WHAT YOU NEED TO DO
Of all the entries below, retype only the lines from the one with "I'd say my family" through the one with "down to the", exactly as they appear.
(AVAILABLE DATA)
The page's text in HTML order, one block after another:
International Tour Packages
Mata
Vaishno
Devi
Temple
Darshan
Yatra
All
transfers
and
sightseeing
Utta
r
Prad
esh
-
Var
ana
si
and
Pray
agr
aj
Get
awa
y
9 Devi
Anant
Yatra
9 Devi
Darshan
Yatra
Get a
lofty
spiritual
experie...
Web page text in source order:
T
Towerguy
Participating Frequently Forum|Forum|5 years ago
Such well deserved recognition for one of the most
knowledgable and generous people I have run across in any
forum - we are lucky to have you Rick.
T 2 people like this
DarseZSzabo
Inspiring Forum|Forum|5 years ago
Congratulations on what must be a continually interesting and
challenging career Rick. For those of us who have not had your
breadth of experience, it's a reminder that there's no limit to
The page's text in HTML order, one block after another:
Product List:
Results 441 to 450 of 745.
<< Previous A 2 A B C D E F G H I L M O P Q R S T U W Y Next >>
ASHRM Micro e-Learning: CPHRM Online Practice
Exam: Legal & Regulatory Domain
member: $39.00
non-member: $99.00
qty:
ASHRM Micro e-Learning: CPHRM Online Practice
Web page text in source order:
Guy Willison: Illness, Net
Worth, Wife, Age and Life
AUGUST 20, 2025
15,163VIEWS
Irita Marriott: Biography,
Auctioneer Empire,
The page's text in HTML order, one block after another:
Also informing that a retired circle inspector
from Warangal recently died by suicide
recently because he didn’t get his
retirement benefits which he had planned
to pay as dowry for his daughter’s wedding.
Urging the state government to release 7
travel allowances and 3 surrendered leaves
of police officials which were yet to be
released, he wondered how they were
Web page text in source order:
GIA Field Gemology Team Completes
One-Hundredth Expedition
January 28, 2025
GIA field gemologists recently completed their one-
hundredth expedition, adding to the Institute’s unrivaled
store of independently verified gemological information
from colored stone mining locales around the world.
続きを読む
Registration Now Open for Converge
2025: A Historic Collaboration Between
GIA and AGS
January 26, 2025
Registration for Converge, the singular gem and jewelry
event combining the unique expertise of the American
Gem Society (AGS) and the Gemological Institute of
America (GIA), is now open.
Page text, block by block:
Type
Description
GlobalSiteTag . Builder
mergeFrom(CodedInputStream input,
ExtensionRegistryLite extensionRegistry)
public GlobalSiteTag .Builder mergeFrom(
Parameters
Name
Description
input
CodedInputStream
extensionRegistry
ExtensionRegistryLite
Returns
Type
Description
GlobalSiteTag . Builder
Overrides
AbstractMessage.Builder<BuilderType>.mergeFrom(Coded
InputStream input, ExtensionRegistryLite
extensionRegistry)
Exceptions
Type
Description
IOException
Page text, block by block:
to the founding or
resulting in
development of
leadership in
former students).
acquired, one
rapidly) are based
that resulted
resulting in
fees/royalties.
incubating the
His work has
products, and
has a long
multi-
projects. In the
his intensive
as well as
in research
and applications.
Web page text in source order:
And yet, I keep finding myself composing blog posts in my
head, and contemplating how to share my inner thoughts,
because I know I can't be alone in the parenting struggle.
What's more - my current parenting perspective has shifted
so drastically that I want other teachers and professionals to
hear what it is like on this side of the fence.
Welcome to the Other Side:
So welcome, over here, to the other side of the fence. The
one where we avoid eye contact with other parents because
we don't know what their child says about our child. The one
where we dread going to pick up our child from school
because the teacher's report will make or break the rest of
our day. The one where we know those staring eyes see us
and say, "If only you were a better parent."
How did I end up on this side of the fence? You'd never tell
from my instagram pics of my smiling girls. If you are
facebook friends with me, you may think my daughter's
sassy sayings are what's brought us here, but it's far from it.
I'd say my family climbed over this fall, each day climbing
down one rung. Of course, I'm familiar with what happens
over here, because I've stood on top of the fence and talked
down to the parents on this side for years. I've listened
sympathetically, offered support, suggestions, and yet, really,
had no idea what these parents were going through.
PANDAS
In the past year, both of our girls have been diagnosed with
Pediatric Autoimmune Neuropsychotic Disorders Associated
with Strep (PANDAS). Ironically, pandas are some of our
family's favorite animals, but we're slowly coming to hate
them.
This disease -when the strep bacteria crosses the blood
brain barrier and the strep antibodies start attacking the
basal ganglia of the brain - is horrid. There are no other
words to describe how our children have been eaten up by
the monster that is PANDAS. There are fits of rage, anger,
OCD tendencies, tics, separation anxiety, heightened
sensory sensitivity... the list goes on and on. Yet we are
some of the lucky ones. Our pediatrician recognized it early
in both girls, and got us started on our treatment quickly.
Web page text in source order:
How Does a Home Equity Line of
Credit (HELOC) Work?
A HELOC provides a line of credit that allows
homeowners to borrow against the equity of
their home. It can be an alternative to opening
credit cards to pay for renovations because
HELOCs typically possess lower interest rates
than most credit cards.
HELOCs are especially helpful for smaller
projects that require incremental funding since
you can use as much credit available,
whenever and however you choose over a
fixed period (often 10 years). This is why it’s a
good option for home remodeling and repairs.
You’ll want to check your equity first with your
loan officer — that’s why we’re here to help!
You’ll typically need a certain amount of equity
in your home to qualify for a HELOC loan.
(End AVAILABLE DATA)
OUTPUT FOR THIS EXERCISE
I'd say my family climbed over this fall, each day climbing
down one rung. Of course, I'm familiar with what happens
over here, because I've stood on top of the fence and talked
down to the parents on this side for years. I've listened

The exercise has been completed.